Triggering Additional Actions: Optionally, you can configure this playbook to: 

  • Send notifications to analysts or stakeholders when critical tickets change status. 
  • Close related investigations or tasks in Splunk SOAR based on the updated status. 
  • Trigger further automation actions or playbooks based on specific status triggers. 


  • Enhanced Visibility: Maintain a real-time overview of incident progress and priorities, enabling informed decision-making. 
  • Reduced Manual Effort: Eliminate the need for analysts to manually update ticket statuses, freeing up time for more strategic tasks. 
  • Improved Accuracy: Mitigate the risk of errors or inconsistencies that can arise from manual updates, ensuring data integrity. 
  • Accelerated Response: Enable analysts to respond quickly and decisively to evolving incidents based on accurate status information. 
  • Streamlined Workflows: Foster a more efficient and agile incident response process by automating status updates and triggering downstream actions. 

Playbook 3: Automation Playbook to Purge Closed Status Tickets from Custom List and Notify Analysts

Focus: This playbook maintains a clean and efficient custom list by automatically removing resolved tickets and proactively notifying analysts about potential action items. 


  • Closed Ticket Identification: The playbook periodically scans the custom list in Splunk SOAR, searching for entries with a status of “closed.” 
  • Automatic Purge: Upon identifying closed tickets, it efficiently removes them from the list, preventing clutter and ensuring focus on active threats. 
  • Stale Ticket Notifications: It also proactively examines open tickets, pinpointing those with a status of “new,” “on-hold,” or “in progress” that have been stagnant for over 7 days. 
  • Alerting Analysts: For these stale tickets, the playbook sends targeted notifications to analysts, highlighting potential action items or escalation needs. 

Customizable Notifications: You can further tailor this playbook to: 

  • Send notifications to specific analysts or teams based on ticket ownership or priority. 
  • Include additional context or data within the notifications to aid decision-making. 
  • Trigger further actions or playbooks based on stale ticket criteria. 

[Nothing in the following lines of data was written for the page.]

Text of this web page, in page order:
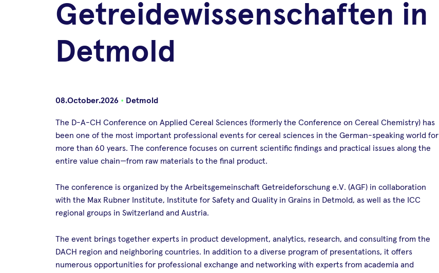
Getreidewissenschaften in
Detmold
08.October.2026 • Detmold
The D-A-CH Conference on Applied Cereal Sciences (formerly the Conference on Cereal Chemistry) has
been one of the most important professional events for cereal sciences in the German-speaking world for
more than 60 years. The conference focuses on current scientific findings and practical issues along the
entire value chain—from raw materials to the final product.
The conference is organized by the Arbeitsgemeinschaft Getreideforschung e.V. (AGF) in collaboration
with the Max Rubner Institute, Institute for Safety and Quality in Grains in Detmold, as well as the ICC
regional groups in Switzerland and Austria.
The event brings together experts in product development, analytics, research, and consulting from the
DACH region and neighboring countries. In addition to a diverse program of presentations, it offers
numerous opportunities for professional exchange and networking with experts from academia and
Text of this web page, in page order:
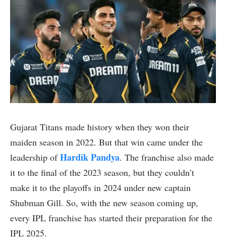
Gujarat Titans made history when they won their
maiden season in 2022. But that win came under the
leadership ofHardik Pandya. The franchise also made
it to the final of the 2023 season, but they couldn’t
make it to the playoffs in 2024 under new captain
Shubman Gill. So, with the new season coming up,
every IPL franchise has started their preparation for the
IPL 2025.
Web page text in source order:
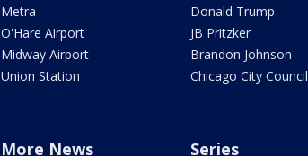
Metra
O'Hare Airport
Midway Airport
Union Station
Donald Trump
JB Pritzker
Brandon Johnson
Chicago City Council
More News Series
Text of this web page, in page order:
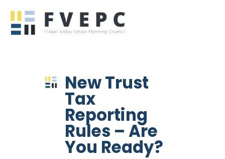
New Trust
Tax
Reporting
Rules – Are
You Ready?
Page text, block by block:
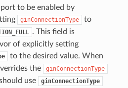
to be enabled by
ginConnectionType to
. This field is
of explicitly setting
to the desired value. When
the ginConnectionType
use ginConnectionType
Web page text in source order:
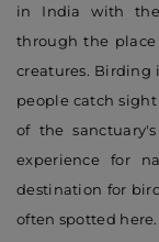
in India with
through the
creatures. Birding
people catch
of the
experience for
destination for
often spotted here.
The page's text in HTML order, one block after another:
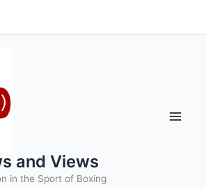
and Views
in the Sport of Boxing

  • Improved List Maintainability: Keep the custom list organized and focused on active threats, enhancing its usability for analysts. 
  • Reduced Clutter: Eliminate irrelevant information, making it easier to visualize and prioritize ongoing incidents. 
  • Prompt Action on Stale Tickets: Prevent tickets from lingering in limbo, ensuring timely resolution and reducing potential risks. 
  • Enhanced Analyst Awareness: Bring attention to potential bottlenecks or areas requiring escalation, fostering proactive incident management. 
  • Streamlined Workflows: Automate ticket management tasks, freeing up analyst time for more strategic analysis and response. 

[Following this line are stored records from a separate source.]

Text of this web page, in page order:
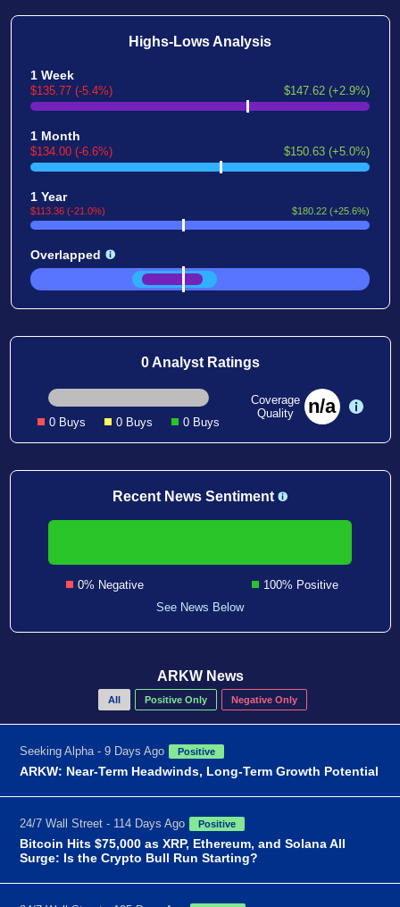
Highs-Lows Analysis
1 Week
$135.77 (-5.4%) $147.62 (+2.9%)
1 Month
$134.00 (-6.6%) $150.63 (+5.0%)
1 Year
$113.36 (-21.0%) $180.22 (+25.6%)
Overlapped
0 Analyst Ratings
0 Buys 0 Buys 0 Buys
Coverage
Quality
n/a
Recent News Sentiment
0% Negative
100% Positive
See News Below
ARKW News
All Positive Only Negative Only
Seeking Alpha - 9 Days Ago Positive
ARKW: Near-Term Headwinds, Long-Term Growth Potential
24/7 Wall Street - 114 Days Ago Positive
Bitcoin Hits $75,000 as XRP, Ethereum, and Solana All
Surge: Is the Crypto Bull Run Starting?

Splunk SOAR’s trio of playbooks for threat analysis and ticket management demonstrates a holistic approach to incident response. By seamlessly integrating with ServiceNow and automating processes from ticket creation to status updates and purging closed cases, Splunk SOAR empowers organizations to respond to cyber threats swiftly and efficiently. In an era where time is of the essence, these playbooks stand as indispensable tools for cybersecurity teams striving to stay ahead of adversaries.